Ses « juges », qui doivent avoir « l'autorisation de sécurité (américaine) requise », seront nommés par le procureur général des États-Unis en consultation avec le secrétaire américain au commerce.

Loin d'être « en dehors du gouvernement américain », une fois nommés, les membres de la Cour deviennent partie intégrante de l'appareil gouvernemental américain.

Lorsqu'un appel est interjeté devant la Cour par un plaignant ou par « un élément de la communauté du renseignement », un panel de trois juges se réunira pour examiner la demande. Ce panel sélectionne à nouveau un avocat spécial avec « l'habilitation de sécurité requise » des États-Unis pour représenter « les intérêts du plaignant dans l'affaire ».

En ce qui concerne l'accès, les plaignants de l'UE doivent porter leur cas devant une agence compétente de l'UE. Cette agence transfère la plainte aux États-Unis. Une fois l'affaire examinée, le plaignant est informé "par l'intermédiaire de l'organisme approprié de l'État éligible" du résultat "sans confirmer ni nier que le plaignant a fait l'objet d'activités de signalisation aux États-Unis". Les plaignants seront seulement informés que "l'examen n'a identifié aucune violation couverte" ou qu'"une décision nécessitant une réparation appropriée" a été émise. Il est difficile de voir comment ces dispositions satisfont au test d'indépendance auquel les propositions du Médiateur dans Privacy Shield ont échoué. 

Dans l'ensemble, les arrangements de la Cour de révision de la protection des données ont plus qu'un relent de la très détestée Cour FISA des États-Unis, qui est largement considérée comme un peu plus qu'un tampon en caoutchouc pour les services de renseignement américains.

Que faire ensuite?

Avec l'adoption du décret présidentiel américain, l'action revient à la Commission européenne qui proposera un projet de décision d'adéquation et lancera les procédures d'adoption.

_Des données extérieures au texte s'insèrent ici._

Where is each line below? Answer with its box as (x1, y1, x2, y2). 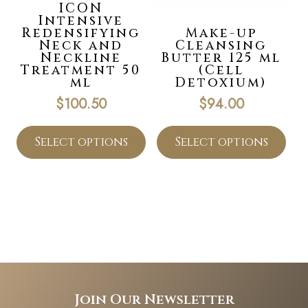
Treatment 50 (21, 61, 142, 79)
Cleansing (175, 36, 267, 54)
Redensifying (21, 24, 140, 42)
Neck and (38, 36, 123, 54)
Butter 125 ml (161, 49, 281, 67)
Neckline (40, 49, 122, 67)
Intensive (38, 12, 124, 30)
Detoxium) (175, 74, 267, 91)
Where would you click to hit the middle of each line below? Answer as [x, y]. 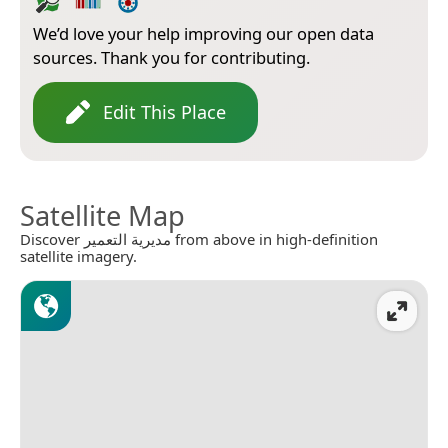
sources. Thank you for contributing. [171, 57]
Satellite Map [102, 215]
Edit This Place [164, 111]
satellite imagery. [78, 255]
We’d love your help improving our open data [203, 33]
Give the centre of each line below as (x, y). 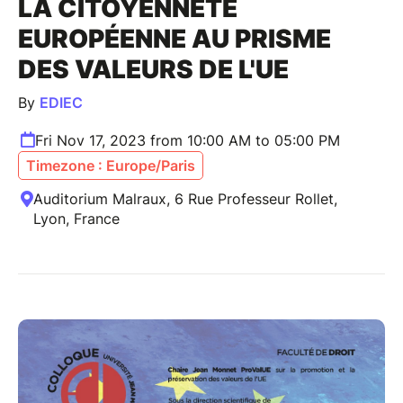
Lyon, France (76, 218)
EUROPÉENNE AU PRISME (175, 38)
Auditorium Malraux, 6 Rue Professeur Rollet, (185, 198)
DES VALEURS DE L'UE (153, 69)
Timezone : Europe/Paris (111, 165)
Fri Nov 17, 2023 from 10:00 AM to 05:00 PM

La procédure d'adoption exige que la Commission obtienne un avis, qui n'est pas contraignant, de la Commission européenne de protection des données. La Commission doit également recevoir l'approbation d'un comité composé de représentants des États membres de l'UE.

Le Parlement européen et le Conseil ont le droit de demander à la Commission européenne de modifier ou de retirer la décision d'adéquation au motif que son contenu excède les compétences d'exécution prévues dans le règlement GDPR de 2016.

En tant qu'organe représentant directement les citoyens d'Europe et organe qui a adopté à une écrasante majorité les principes énoncés dans le RGPD, le Parlement européen a la responsabilité d'examiner longuement et attentivement ce qui est sur la table et d'avoir une vision lucide de la mesure dans laquelle les propositions sont compatibles avec les principes établis dans le RGPD avec les attentes des Européens quant au respect de leurs droits à la vie privée.

Il est très peu probable que les différences fondamentales entre l'UE et les États-Unis sur la protection des droits à la vie privée des citoyens individuels soient stoppées par le décret exécutif du président Biden : la controverse a encore du chemin à parcourir.